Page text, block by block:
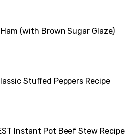
(with Brown Sugar Glaze)
Stuffed Peppers Recipe
Instant Pot Beef Stew Recipe
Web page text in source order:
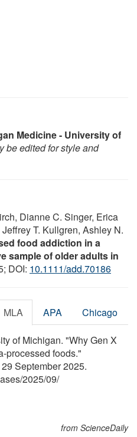
Medicine - University of
be edited for style and
Dianne C. Singer, Erica
T. Kullgren, Ashley N.
food addiction in a
sample of older adults in
DOI: 10.1111/add.70186
MLA APA Chicago
of Michigan. "Why Gen X
processed foods."
September 2025.
/2025/09/
from ScienceDaily
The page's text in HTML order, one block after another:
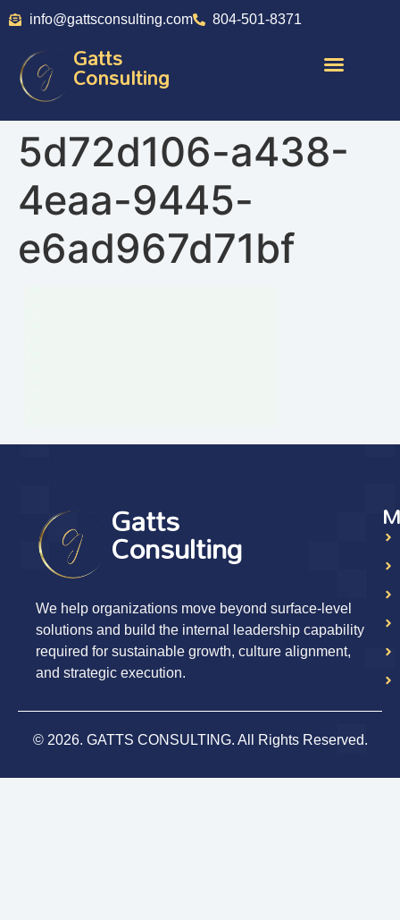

^^^^^^^^

◆ **THE TASK**: Transcribe the records above exactly, skipping pictures.

◆ **ANSWER BOX**:
Page text, block by block:
(with Brown Sugar Glaze)
Stuffed Peppers Recipe
Instant Pot Beef Stew Recipe
Web page text in source order:
Medicine - University of
be edited for style and
Dianne C. Singer, Erica
T. Kullgren, Ashley N.
food addiction in a
sample of older adults in
DOI: 10.1111/add.70186
MLA APA Chicago
of Michigan. "Why Gen X
processed foods."
September 2025.
/2025/09/
from ScienceDaily
The page's text in HTML order, one block after another:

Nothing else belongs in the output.